Article ID: 305541 - View products that this article applies to.
This article was previously published under Q305541
Moderate: Requires basic macro, coding, and interoperability skills.
This article applies only to a Microsoft Access database (.mdb).
For a Microsoft Access 2002 and Access 2003 version of this article, see 305542
For a Microsoft Access 97 version of this article, see 303941
This article explains the role and relationship of the workgroup information file (MDW) in Microsoft Access security.
When you install Microsoft Access for the first time, a new file is created in the Program Files\Common Files\System folder. This is the default workgroup information file. The default workgroup information file is named System.mdw.
The workgroup information file is a required component when you use a Microsoft Access database (MDB). This file is required for both a run-time installation and a full installation of Microsoft Access. This file is an important component of Microsoft Access security.
If you develop database applications, it is important that you have a good understanding of the workgroup information file. It is a good idea to reserve the last phase of the development process for applying security in Access. Until then, you can develop the database application in an unsecured database.
IMPORTANT: If you establish Access security in a database, Microsoft recommends that you have a backup or copy of the workgroup information file in a safe location. If the file is lost, damaged, or otherwise becomes impossible to use, the only way to recover the file quickly is to have a backup copy of the file. Otherwise, the database administrator would have to try to re-create the User Accounts exactly as they were initially. This is a risky situation. If the workgroup information file is not created exactly as the original, the file will not work with the database. This will prevent the successful use of the database for its designed purpose. In most cases, a current backup of the database file is the only sure way to recover the file.
Access uses the workgroup information file even when the database has not been secured. The file uses the default Admin user account. The Admin user account does not have a password at that point, and therefore it does not trigger a logon prompt.
For additional information about securing a Microsoft Access database, click the article number below to view the article in the Microsoft Knowledge Base:
254372For additional information about the security Manager Add-In, click the article number below to view the article in the Microsoft Knowledge Base:
(https://support.microsoft.com/kb/254372/EN-US/ )ACC2000: Overview of How to Secure a Microsoft Access Database
235961Access security is based on a hierarchy of Groups, Users, and Database objects (forms, reports, queries, and so on).
(https://support.microsoft.com/kb/235961/EN-US/ )ACC2000: Access security Manager Add-In Available
Groups and UsersGroups are collections of users who typically, but not always, have the same "role" and reason for working in the database. Some users may be given more latitude while other users will have less latitude within the database. To administer users of varying scope, Microsoft recommends that they be placed into separate groups based on their needs.
Users are individuals who will actually use either all or part of the database. A User can belong to more than one group. In Access security, one key concept to remember is this. If any user is a member of two or more Groups in the database and security has been established on the groups, that user will have the least restrictive permissions between or among all the groups the user is a member of.

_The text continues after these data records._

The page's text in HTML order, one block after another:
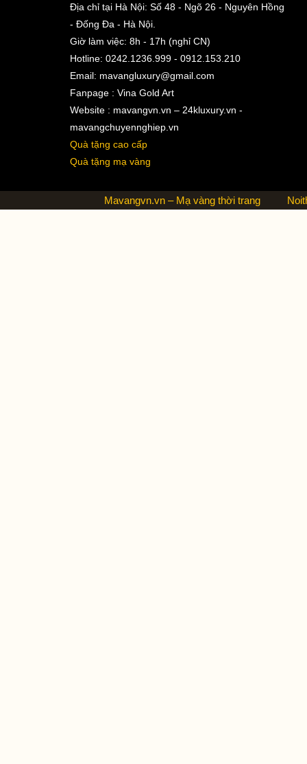
Địa chỉ tại Hà Nội: Số 48 - Ngõ 26 - Nguyên Hồng
- Đống Đa - Hà Nội.
Giờ làm việc: 8h - 17h (nghỉ CN)
Hotline: 0242.1236.999 - 0912.153.210
Email: mavangluxury@gmail.com
Fanpage : Vina Gold Art
Website : mavangvn.vn – 24kluxury.vn -
mavangchuyennghiep.vn
Quà tặng cao cấp
Quà tặng mạ vàng
Mavangvn.vn – Mạ vàng thời trang
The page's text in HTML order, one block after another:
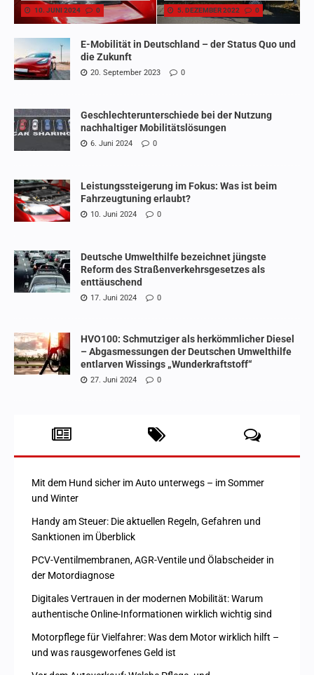
10. JUNI 2024 0 5. DEZEMBER 2022 0
E-Mobilität in Deutschland – der Status Quo und
die Zukunft
20. September 2023 0
Geschlechterunterschiede bei der Nutzung
nachhaltiger Mobilitätslösungen
6. Juni 2024 0
Leistungssteigerung im Fokus: Was ist beim
Fahrzeugtuning erlaubt?
10. Juni 2024 0
Deutsche Umwelthilfe bezeichnet jüngste
Reform des Straßenverkehrsgesetzes als
enttäuschend
17. Juni 2024 0
HVO100: Schmutziger als herkömmlicher Diesel
– Abgasmessungen der Deutschen Umwelthilfe
entlarven Wissings „Wunderkraftstoff“
27. Juni 2024 0
Mit dem Hund sicher im Auto unterwegs – im Sommer
und Winter
Handy am Steuer: Die aktuellen Regeln, Gefahren und
Sanktionen im Überblick
PCV-Ventilmembranen, AGR-Ventile und Ölabscheider in
der Motordiagnose
Digitales Vertrauen in der modernen Mobilität: Warum
authentische Online-Informationen wirklich wichtig sind
Motorpflege für Vielfahrer: Was dem Motor wirklich hilft –
und was rausgeworfenes Geld ist
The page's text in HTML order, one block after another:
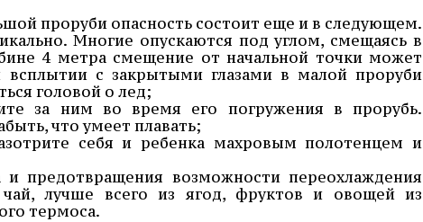
проруби опасность состоит еще и в следующем.
Многие опускаются под углом, смещаясь в
4 метра смещение от начальной точки может
с закрытыми глазами в малой проруби
головой о лед;
за ним во время его погружения в прорубь.
что умеет плавать;
себя и ребенка махровым полотенцем и
предотвращения возможности переохлаждения
лучше всего из ягод, фруктов и овощей из
термоса.

Database ObjectsThe Database Objects have an Owner and have a series of permissions on each object that must be determined at the Group level or the individual User level.
The workgroup information file is used to store the User and Group information. Each user account is created with a user logon, a password, and a Personal ID. Each Group is created with a group name and Workgroup ID. All of this information is stored in the workgroup information file.
If the database administrator creates groups to cluster users who work in the same capacity, it is far easier to assign permissions at the group level than to try to administer individual user accounts that have the exact same set of permissions over the whole company. If the permissions are assigned to the group, they will extend to each member of that group. Therefore, the database administrator can easily set up a new user account, assign them to the proper group, and that user is ready to proceed immediately. The group permissions will govern their activities automatically.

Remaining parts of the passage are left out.